Physical access in urban public housing facilities

Katherine Froehlich-Grobe, Ph.D., Gail Regan, Ph.D., P.T., Jacqueline Y. Reese-Smith, M.A., Katie M. Heinrich, Ph.D., Rebecca E. Lee, Ph.D.

Disability and Health Journal, January 2008 Volume 1, Issue 1, Pages 25–29




Public housing facilities play an important role in housing individuals with physical disabilities, including older adults, who are unable to afford private housing. This study assessed general features of physical access in the common use areas of 14 federally subsidized, urban public housing facilities.


Fourteen public housing facilities were assessed by trained field assessors for 6 features of accessibility.

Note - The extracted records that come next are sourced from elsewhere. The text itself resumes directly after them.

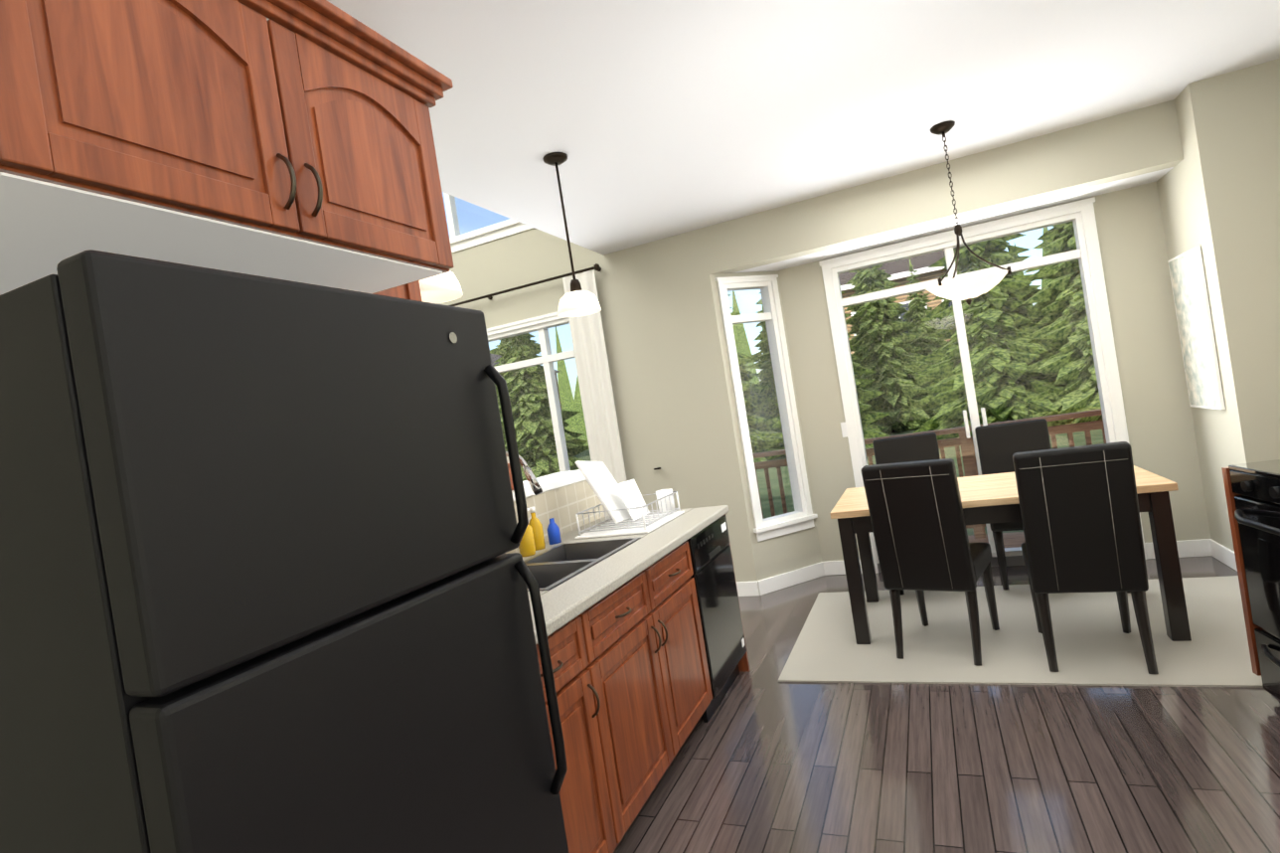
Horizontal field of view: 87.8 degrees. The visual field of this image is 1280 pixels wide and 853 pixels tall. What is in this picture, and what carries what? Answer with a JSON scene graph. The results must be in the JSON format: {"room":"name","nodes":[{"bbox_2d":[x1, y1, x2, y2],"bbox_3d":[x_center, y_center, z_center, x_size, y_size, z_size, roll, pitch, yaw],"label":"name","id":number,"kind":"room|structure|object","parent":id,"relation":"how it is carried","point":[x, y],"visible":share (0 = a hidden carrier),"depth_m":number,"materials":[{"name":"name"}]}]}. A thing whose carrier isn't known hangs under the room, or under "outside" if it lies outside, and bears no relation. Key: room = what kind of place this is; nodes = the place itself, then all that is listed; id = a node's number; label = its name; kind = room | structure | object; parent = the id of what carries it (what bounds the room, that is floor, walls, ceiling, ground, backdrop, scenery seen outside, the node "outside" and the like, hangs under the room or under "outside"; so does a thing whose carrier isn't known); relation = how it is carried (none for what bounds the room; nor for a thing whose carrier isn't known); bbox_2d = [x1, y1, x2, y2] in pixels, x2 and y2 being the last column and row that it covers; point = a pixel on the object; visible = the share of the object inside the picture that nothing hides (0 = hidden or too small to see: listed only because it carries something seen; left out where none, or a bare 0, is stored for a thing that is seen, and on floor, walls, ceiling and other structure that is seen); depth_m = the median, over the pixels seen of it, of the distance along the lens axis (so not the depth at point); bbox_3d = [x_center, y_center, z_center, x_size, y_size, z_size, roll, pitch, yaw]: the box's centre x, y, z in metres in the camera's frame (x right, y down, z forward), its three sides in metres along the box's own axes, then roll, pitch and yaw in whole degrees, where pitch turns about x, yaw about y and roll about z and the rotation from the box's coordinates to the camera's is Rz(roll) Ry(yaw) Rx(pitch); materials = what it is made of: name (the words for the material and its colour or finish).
{"room":"kitchen","nodes":[
{"label":"kitchen","id":0,"kind":"room"},
{"bbox_2d":[709,270,822,590],"bbox_3d":[0.955,-0.036,5.213,0.638,2.570,0.150,-9,0,-26],"label":"wall","id":1,"kind":"structure","parent":0,"point":[780,555],"depth_m":5.09,"materials":[{"name":"beige paint"}]},
{"bbox_2d":[715,274,817,541],"bbox_3d":[0.965,-0.162,5.174,0.588,2.015,0.145,-9,0,-26],"label":"nook window","id":2,"kind":"structure","parent":1,"relation":"in","point":[802,516],"depth_m":5.22,"materials":[{"name":"white"}]},
{"bbox_2d":[265,0,1279,254],"bbox_3d":[0.476,-1.553,1.636,4.360,0.150,6.170,-9,0,23],"label":"ceiling","id":3,"kind":"structure","parent":0,"point":[655,119],"depth_m":3.04,"materials":[{"name":"white paint"}]},
{"bbox_2d":[418,270,463,303],"bbox_3d":[-0.800,-0.863,2.344,0.218,0.824,0.218,-9,0,23],"label":"light","id":4,"kind":"object","parent":3,"relation":"hanging from","point":[442,287],"visible":0.15,"depth_m":2.32,"materials":[{"name":"white glass"}]},
{"bbox_2d":[542,152,601,317],"bbox_3d":[-0.363,-0.957,3.322,0.218,0.784,0.218,-9,0,23],"label":"light","id":5,"kind":"object","parent":3,"relation":"hanging from","point":[576,301],"visible":1,"depth_m":3.29,"materials":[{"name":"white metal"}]},
{"bbox_2d":[925,120,1011,305],"bbox_3d":[1.769,-1.178,3.711,0.432,1.008,0.424,-9,0,23],"label":"pendant chandelier","id":6,"kind":"object","parent":3,"relation":"hanging from","point":[968,287],"visible":1,"depth_m":3.64,"materials":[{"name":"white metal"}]},
{"bbox_2d":[443,99,1183,591],"bbox_3d":[0.051,-0.999,5.293,6.930,4.750,0.150,-9,0,23],"label":"wall","id":7,"kind":"structure","parent":0,"point":[666,362],"depth_m":5.06,"materials":[{"name":"beige paint"}]},
{"bbox_2d":[443,192,534,253],"bbox_3d":[-1.411,-2.073,5.783,2.150,0.980,0.145,-9,0,23],"label":"clerestory window","id":8,"kind":"structure","parent":7,"relation":"in","point":[478,237],"depth_m":5.79,"materials":[{"name":"white wood"}]},
{"bbox_2d":[450,263,601,306],"bbox_3d":[-1.352,-1.111,5.742,2.288,0.060,0.097,-9,0,23],"label":"curtain rod","id":9,"kind":"object","parent":7,"relation":"attached to","point":[596,266],"visible":0.58,"depth_m":5.52,"materials":[{"name":"brown metal"}]},
{"bbox_2d":[562,270,627,516],"bbox_3d":[-0.297,0.080,5.354,0.290,2.646,0.044,-9,0,23],"label":"curtain","id":10,"kind":"object","parent":9,"relation":"hanging from","point":[595,390],"visible":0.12,"depth_m":5.30,"materials":[{"name":"white fabric"}]},
{"bbox_2d":[486,311,590,480],"bbox_3d":[-1.115,-0.030,5.803,1.720,1.690,0.145,-9,0,23],"label":"living room window","id":11,"kind":"structure","parent":7,"relation":"in","point":[541,324],"depth_m":5.64,"materials":[{"name":"white"}]},
{"bbox_2d":[736,580,762,596],"bbox_3d":[-0.866,1.490,5.768,3.893,0.110,0.015,-9,0,23],"label":"baseboard","id":12,"kind":"structure","parent":7,"relation":"attached to","point":[744,588],"depth_m":5.03,"materials":[{"name":"white wood"}]},
{"bbox_2d":[760,561,826,594],"bbox_3d":[1.175,1.175,5.136,0.433,0.110,0.450,-9,0,23],"label":"baseboard","id":13,"kind":"structure","parent":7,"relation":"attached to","point":[779,581],"depth_m":5.14,"materials":[{"name":"white wood"}]},
{"bbox_2d":[1207,538,1237,571],"bbox_3d":[3.569,0.806,3.986,0.018,0.110,0.715,-9,0,23],"label":"baseboard","id":14,"kind":"structure","parent":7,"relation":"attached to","point":[1217,551],"depth_m":4.13,"materials":[{"name":"white wood"}]},
{"bbox_2d":[615,555,1279,852],"bbox_3d":[-0.369,1.535,2.637,7.550,0.100,6.950,-9,0,23],"label":"floor","id":15,"kind":"structure","parent":0,"point":[765,760],"depth_m":2.42,"materials":[{"name":"brown wood"}]},
{"bbox_2d":[0,249,568,852],"bbox_3d":[-0.762,0.671,1.349,0.932,1.740,0.810,-9,0,23],"label":"fridge","id":16,"kind":"object","parent":15,"relation":"on","point":[264,577],"visible":1,"depth_m":0.96,"materials":[{"name":"black metal"}]},
{"bbox_2d":[522,504,749,852],"bbox_3d":[-0.206,0.994,2.781,0.778,0.916,2.128,-9,0,23],"label":"base cabinet","id":17,"kind":"object","parent":15,"relation":"on","point":[628,654],"depth_m":2.34,"materials":[{"name":"brown wood"}]},
{"bbox_2d":[504,451,542,553],"bbox_3d":[-0.516,0.339,2.812,0.285,0.480,0.108,-9,0,23],"label":"faucet","id":18,"kind":"object","parent":17,"relation":"on","point":[533,481],"visible":0.19,"depth_m":2.74,"materials":[{"name":"silver metal"}]},
{"bbox_2d":[518,506,539,556],"bbox_3d":[-0.518,0.474,2.989,0.072,0.212,0.072,-9,0,-22],"label":"soap bottle","id":19,"kind":"object","parent":17,"relation":"on","point":[532,541],"depth_m":2.97,"materials":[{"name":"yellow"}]},
{"bbox_2d":[533,506,550,549],"bbox_3d":[-0.489,0.475,3.107,0.067,0.200,0.067,-9,0,11],"label":"soap bottle","id":20,"kind":"object","parent":17,"relation":"on","point":[540,530],"depth_m":3.09,"materials":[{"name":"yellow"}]},
{"bbox_2d":[547,517,561,544],"bbox_3d":[-0.418,0.504,3.210,0.060,0.120,0.058,-9,0,23],"label":"soap bottle","id":21,"kind":"object","parent":17,"relation":"on","point":[554,530],"depth_m":3.19,"materials":[{"name":"blue plastic"}]},
{"bbox_2d":[574,460,684,539],"bbox_3d":[-0.083,0.321,3.393,0.424,0.376,0.520,-9,0,23],"label":"dish rack","id":22,"kind":"object","parent":17,"relation":"on","point":[625,505],"visible":1,"depth_m":3.34,"materials":[{"name":"white plastic"}]},
{"bbox_2d":[685,514,746,722],"bbox_3d":[0.100,0.967,3.459,0.707,0.868,0.596,-9,0,23],"label":"dishwasher","id":23,"kind":"object","parent":15,"relation":"on","point":[713,575],"visible":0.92,"depth_m":3.27,"materials":[{"name":"black plastic"}]},
{"bbox_2d":[872,432,940,595],"bbox_3d":[1.946,0.590,4.676,0.440,1.022,0.601,-9,0,19],"label":"chair","id":24,"kind":"object","parent":15,"relation":"on","point":[917,447],"visible":0.17,"depth_m":4.88,"materials":[{"name":"black leather"}]},
{"bbox_2d":[974,418,1051,590],"bbox_3d":[2.549,0.497,4.414,0.469,1.022,0.619,-9,0,23],"label":"chair","id":25,"kind":"object","parent":15,"relation":"on","point":[1000,445],"visible":0.48,"depth_m":4.60,"materials":[{"name":"black leather"}]},
{"bbox_2d":[778,575,1263,687],"bbox_3d":[2.106,1.088,3.632,2.430,0.008,1.520,-9,0,23],"label":"rug","id":26,"kind":"object","parent":15,"relation":"on","point":[1095,644],"visible":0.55,"depth_m":3.43,"materials":[{"name":"beige carpet"}]},
{"bbox_2d":[861,458,999,664],"bbox_3d":[1.556,0.657,3.519,0.440,1.022,0.601,-9,0,37],"label":"chair","id":27,"kind":"object","parent":26,"relation":"on","point":[918,524],"visible":1,"depth_m":3.31,"materials":[{"name":"black leather"}]},
{"bbox_2d":[829,465,1191,643],"bbox_3d":[2.010,0.714,3.809,1.580,0.755,0.900,-9,0,23],"label":"dining table","id":28,"kind":"object","parent":26,"relation":"on","point":[989,498],"visible":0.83,"depth_m":3.46,"materials":[{"name":"brown wood"}]},
{"bbox_2d":[1012,441,1158,673],"bbox_3d":[2.080,0.577,3.161,0.469,1.022,0.619,-9,0,23],"label":"chair","id":29,"kind":"object","parent":26,"relation":"on","point":[1080,517],"visible":1,"depth_m":2.93,"materials":[{"name":"black leather"}]},
{"bbox_2d":[1221,467,1261,675],"bbox_3d":[2.635,0.557,2.470,0.664,0.905,0.112,-9,0,23],"label":"base cabinet","id":30,"kind":"object","parent":15,"relation":"on","point":[1250,626],"depth_m":2.54,"materials":[{"name":"brown wood"}]},
{"bbox_2d":[1228,459,1279,700],"bbox_3d":[2.452,0.480,2.026,0.741,1.080,0.908,-9,0,16],"label":"stove","id":31,"kind":"object","parent":15,"relation":"on","point":[1256,485],"visible":1,"depth_m":2.42,"materials":[{"name":"black metal"}]},
{"bbox_2d":[731,166,1173,273],"bbox_3d":[1.982,-1.435,4.789,2.900,0.120,0.480,-9,0,23],"label":"ceiling","id":32,"kind":"structure","parent":0,"point":[1106,188],"depth_m":4.58,"materials":[{"name":"white paint"}]},
{"bbox_2d":[777,181,1211,561],"bbox_3d":[2.426,-0.265,4.864,2.480,2.570,0.150,-9,0,23],"label":"wall","id":33,"kind":"structure","parent":0,"point":[1145,329],"depth_m":4.41,"materials":[{"name":"beige paint"}]},
{"bbox_2d":[840,422,847,437],"bbox_3d":[1.600,0.023,5.146,0.075,0.115,0.010,-9,0,23],"label":"switch plate","id":34,"kind":"object","parent":33,"relation":"attached to","point":[844,429],"visible":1,"depth_m":5.15,"materials":[{"name":"white plastic"}]},
{"bbox_2d":[818,196,1146,573],"bbox_3d":[2.412,-0.196,4.831,1.804,2.440,0.130,-9,0,23],"label":"sliding glass door","id":35,"kind":"structure","parent":33,"relation":"in","point":[1085,252],"depth_m":4.78,"materials":[{"name":"glass"},{"name":"white vinyl"}]},
{"bbox_2d":[1144,538,1210,559],"bbox_3d":[3.534,0.810,4.381,0.328,0.110,0.018,-9,0,23],"label":"baseboard","id":36,"kind":"structure","parent":33,"relation":"attached to","point":[1205,548],"depth_m":4.35,"materials":[{"name":"white wood"}]},
{"bbox_2d":[1156,58,1279,551],"bbox_3d":[3.669,-0.646,3.931,0.620,2.950,0.850,-9,0,23],"label":"wall jog","id":37,"kind":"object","parent":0,"point":[1218,187],"visible":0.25,"depth_m":3.63,"materials":[{"name":"beige paint"}]},
{"bbox_2d":[1167,246,1225,410],"bbox_3d":[3.369,-0.580,4.035,0.022,0.950,0.480,-9,0,23],"label":"picture","id":38,"kind":"object","parent":37,"relation":"attached to","point":[1196,329],"visible":1,"depth_m":3.98,"materials":[{"name":"white"}]},
{"bbox_3d":[-1.306,0.217,1.835,0.250,2.800,4.620,-9,0,23],"label":"wall","id":39,"kind":"structure","parent":0,"visible":0},
{"bbox_2d":[0,0,453,295],"bbox_3d":[-1.004,-0.559,1.433,0.823,0.494,0.957,-9,0,23],"label":"upper cabinet","id":40,"kind":"object","parent":39,"relation":"attached to","point":[291,140],"visible":1,"depth_m":1.18,"materials":[{"name":"brown wood"}]},
{"bbox_2d":[373,280,422,301],"bbox_3d":[-0.908,-0.309,2.114,0.393,0.825,0.424,-9,0,23],"label":"upper cabinet","id":41,"kind":"object","parent":39,"relation":"attached to","point":[411,290],"depth_m":2.15,"materials":[{"name":"brown wood"}]},
{"bbox_2d":[507,463,513,489],"bbox_3d":[-0.967,0.292,2.587,0.312,0.129,1.285,-9,0,23],"label":"trim","id":42,"kind":"structure","parent":39,"relation":"attached to","point":[511,479],"depth_m":3.07,"materials":[{"name":"brown wood"}]},
{"bbox_2d":[511,469,585,500],"bbox_3d":[-0.785,0.353,2.987,0.290,0.050,2.155,-9,0,23],"label":"trim","id":43,"kind":"structure","parent":39,"relation":"on","point":[554,480],"depth_m":3.52,"materials":[{"name":"white wood"}]},
{"bbox_2d":[505,479,604,553],"bbox_3d":[-0.648,0.481,2.930,0.008,0.242,2.130,-9,0,23],"label":"tile backsplash","id":44,"kind":"structure","parent":39,"relation":"attached to","point":[562,506],"depth_m":3.52,"materials":[{"name":"beige tile"}]},
{"label":"outside","id":45,"kind":"structure","parent":0,"visible":0},
{"bbox_2d":[574,429,1104,535],"bbox_3d":[12.699,-0.253,27.640,120.000,0.050,120.000,-9,0,23],"label":"ground","id":46,"kind":"structure","parent":45,"point":[1063,440],"depth_m":14.61,"materials":[{"name":"brown wood"}]},
{"bbox_2d":[490,353,565,429],"bbox_3d":[-12.929,-1.143,50.092,11.000,9.400,10.520,-9,0,23],"label":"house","id":47,"kind":"structure","parent":46,"relation":"on","point":[493,356],"depth_m":52.26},
{"bbox_2d":[489,332,588,480],"bbox_3d":[-5.027,-2.427,28.543,4.899,10.689,4.852,-9,0,23],"label":"tree","id":48,"kind":"object","parent":46,"relation":"on","point":[531,402],"depth_m":27.60,"materials":[{"name":"green plant"}]},
{"bbox_2d":[728,294,783,462],"bbox_3d":[2.051,-2.924,22.145,4.868,9.791,4.540,-9,0,23],"label":"tree","id":49,"kind":"object","parent":46,"relation":"on","point":[759,425],"depth_m":21.36,"materials":[{"name":"green plant"}]},
{"bbox_2d":[749,292,784,445],"bbox_3d":[5.555,-3.590,26.249,4.289,9.597,4.231,-9,0,23],"label":"tree","id":50,"kind":"object","parent":46,"relation":"on","point":[765,391],"depth_m":25.66,"materials":[{"name":"green plant"}]},
{"bbox_2d":[765,291,890,457],"bbox_3d":[5.721,-3.381,21.864,4.036,8.997,4.124,-9,0,23],"label":"tree","id":51,"kind":"object","parent":46,"relation":"on","point":[857,367],"depth_m":20.90,"materials":[{"name":"green plant"}]},
{"bbox_2d":[845,264,938,434],"bbox_3d":[9.080,-4.072,25.622,4.669,9.727,4.582,-9,0,23],"label":"tree","id":52,"kind":"object","parent":46,"relation":"on","point":[895,424],"depth_m":24.78,"materials":[{"name":"green plant"}]},
{"bbox_2d":[838,250,952,353],"bbox_3d":[15.384,-5.708,37.803,7.800,9.800,10.520,-9,0,23],"label":"house","id":53,"kind":"structure","parent":46,"relation":"on","point":[899,274],"depth_m":33.04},
{"bbox_2d":[902,258,947,414],"bbox_3d":[12.326,-3.580,28.654,3.816,7.650,3.868,-9,0,23],"label":"tree","id":54,"kind":"object","parent":46,"relation":"on","point":[932,345],"depth_m":28.35,"materials":[{"name":"green plant"}]},
{"bbox_2d":[752,408,1106,547],"bbox_3d":[1.221,0.945,6.199,10.700,1.340,1.190,-9,0,23],"label":"deck","id":55,"kind":"object","parent":46,"relation":"on","point":[973,469],"depth_m":5.92,"materials":[{"name":"brown wood"}]},
{"bbox_2d":[915,233,1072,440],"bbox_3d":[9.525,-4.460,18.815,4.952,10.049,4.622,-9,0,23],"label":"tree","id":56,"kind":"object","parent":46,"relation":"on","point":[1001,359],"depth_m":17.98,"materials":[{"name":"green plant"}]},
{"bbox_2d":[1022,221,1103,426],"bbox_3d":[11.378,-4.433,17.016,4.919,9.638,4.654,-9,0,23],"label":"tree","id":57,"kind":"object","parent":46,"relation":"on","point":[1084,342],"depth_m":16.71,"materials":[{"name":"green plant"}]},
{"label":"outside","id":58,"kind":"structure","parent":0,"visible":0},
{"bbox_2d":[555,226,1053,449],"bbox_3d":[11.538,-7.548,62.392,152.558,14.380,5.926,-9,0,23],"label":"tree","id":59,"kind":"object","parent":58,"point":[565,383],"depth_m":68.75,"materials":[{"name":"green plant"}]}
]}

Most housing facilities had at least 1 parking space designated with a vertical sign (86%), an entrance that was level or had a ramp (86%), and a 32-inch wide exterior door (71%). Half (50%) had a public restroom designated by signage as accessible, and most of these bathrooms had 32-inch-wide doorways and at least 1 grab bar near the toilet (86%). Most housing managers were able to identify building modifications that had been made to satisfy accessibility regulations.


The results suggest that relatively large proportions (14%-29%) of federally funded housing facilities are not complying with federal regulations. Better education and compliance are needed to ensure access for all in public housing facilities.